Celebs clamour to retain services of Brighton’s hippest party planner.
‘Sorry, I shouldn’t have asked,’ Freddie said apologetically. ‘I’ll get someone else . . .’
‘No, no, I’d love to do it!’ Emma enthused. ‘Now, about the fireworks . . .’
‘I did it, I did it, I did it!’
Emma burst into the sitting room where George was picking ticks out of Brodie’s matted coat.
‘Did what?’
‘Only secured you the most high-profile booking Donwell has ever had,’ she raved. ‘Freddie was here – he’s ever so nice and he’s booked every room from Thursday night through to Monday morning. He thinks my idea of a fancy dress theme for the party is ace, and he wants fireworks and the marquee on the lawn for the dancing and everything!’
George jumped to his feet, ignoring Brodie’s yelp as he trod on his paw. ‘You mean, it’s actually going ahead?’ he gasped.
‘Uh-huh,’ Emma replied. ‘It’s so cool – he’s having a couple of dozen really close mates to stay and the rest will just come for the party. Loads of people from the fashion business, so you never know where that might lead.’
‘So where is the guy?’
‘He’s gone,’ Emma told him.
‘And he left a deposit?’
‘What?’
‘Emma you didn’t let him go without – for heaven’s sake!’ George exploded.
‘I couldn’t ask him for money,’ Emma reasoned. ‘He’s Adam’s half-brother. And he’s really nice.’
‘Oh, and what are you going to say when he doesn’t pay the party bill? Oh George, it’s OK, he’s really nice. Get real, Emma!’
Emma glared at him. ‘You know what, George Knightley? You’re becoming a real bore. He gave me his card, I gave him my phone number. And if you’re so worried, ask him for the money yourself!’ she snapped.
‘You said he’d gone.’
‘He has, but you’ll see him tomorrow at The Jacaranda. Lucy’s party? She said she’d left a message on your answerphone.’
‘Yes but —’
‘And don’t start all that “I’m needed here” bit,’ Emma ranted. ‘There
aren’t any guests right now. Dad’s around. And besides, call it work. Checking out the Churchill credit rating.’
To her relief, George’s face creased into a smile. ‘OK, OK. I’m sorry – it’s just that all this is such a responsibility.’

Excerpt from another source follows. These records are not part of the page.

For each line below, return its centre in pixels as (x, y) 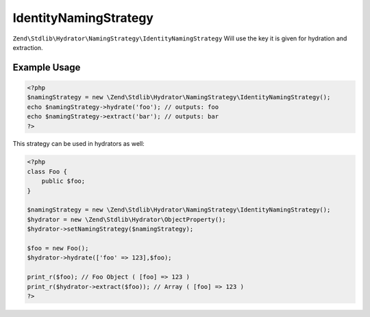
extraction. (28, 47)
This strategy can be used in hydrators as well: (79, 144)
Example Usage (47, 67)
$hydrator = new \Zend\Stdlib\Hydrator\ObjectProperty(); (126, 219)
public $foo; (63, 181)
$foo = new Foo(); (58, 248)
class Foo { (47, 172)
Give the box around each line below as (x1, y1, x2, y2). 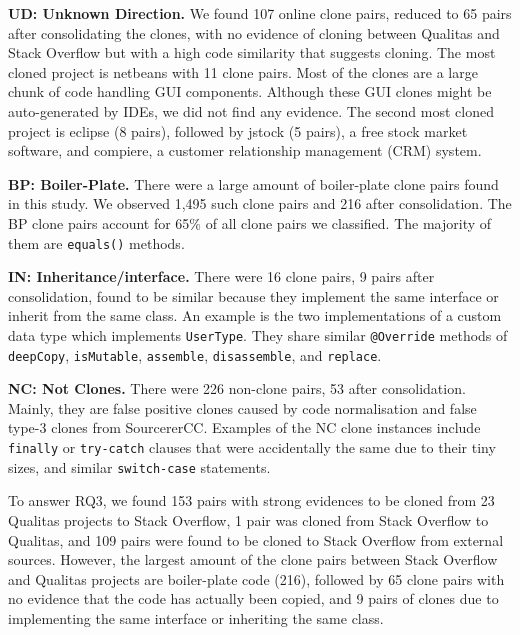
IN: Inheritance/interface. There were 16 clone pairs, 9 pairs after (8, 266, 435, 287)
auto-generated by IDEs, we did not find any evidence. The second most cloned (8, 100, 494, 121)
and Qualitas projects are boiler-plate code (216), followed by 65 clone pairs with (8, 568, 505, 589)
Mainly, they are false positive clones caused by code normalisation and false (8, 397, 477, 418)
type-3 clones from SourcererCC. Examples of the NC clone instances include (8, 417, 481, 438)
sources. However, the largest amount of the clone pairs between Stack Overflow (8, 549, 498, 570)
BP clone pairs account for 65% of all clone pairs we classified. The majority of (8, 212, 492, 233)
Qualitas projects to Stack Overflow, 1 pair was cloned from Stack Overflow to (8, 509, 489, 530)

‘So let your hair down for once,’ Emma encouraged him. ‘Come and listen to the band and . . . oh sugar!’
‘Now what?’
‘I forgot to tell Freddie that Split Bamboo were staying over at our place.’ She sighed. ‘They’re moving in tonight. Still, maybe it’s best – Jake is still being all precious about playing at the party. Hopefully Freddie will persuade him. He’s ever so nice.’
‘If you say that one more time,’ muttered George, ‘I might just decide to hate the guy on sight.’
‘I can’t believe Freddie’s down here and hasn’t been in touch,’ said Lucy for the fifth time on Wednesday as she and Emma, exhausted from three hours’ hard shopping, sat in Fitzherbert’s eating salade niçoise and sipping cranberry juice spritzers. ‘Adam’ll be gutted. Did he say he’d come over later?’
Emma shook her head. ‘He got a phone call from someone called Judy while we were talking and he dashed off,’ she reported. ‘He seemed in a bit of a state, to be honest.’
‘Judy?’ Lucy frowned, fingering the moonstone bracelet that was Emma’s birthday gift to her. ‘Girlfriend, maybe?’
‘Has he got one?’ Emma replied, a little too quickly.
‘I guess he must have,’ Lucy mused. ‘Guys like that with loads of money and a body to die for – he’s hardly going to be sitting at home watching Corrie every night, is he?’ She eyed Emma. ‘Not that you’d care, anyway,’ she teased. ‘You’re not into guys.’
True, thought Emma, sipping her drink. But just think what a coup it would be to pull Freddie Churchill in front of everyone, especially if he’s supposedly at the beck and call of this Judy girl. In that instant, she doubled her resolve that, when Freddie hosted his birthday bash, it would be her and no one else that would be at his side.
The Jacaranda Tree was the latest addition to the Brighton club scene. Three floors, all lavender and pink perspex with chrome pillars and huge screens picking out the bands and dancers, were already filling up when Emma, George, Lily, Harriet and Theo arrived on Wednesday evening. One mention of the Churchill name and they were waved past the bouncers and down the stairs. Emma caught sight of Adam and Lucy, perched on stools by the bar that encircled the giant purple plastic and vinyl tree which stretched from the basement to the roof of the building and gave the club its name.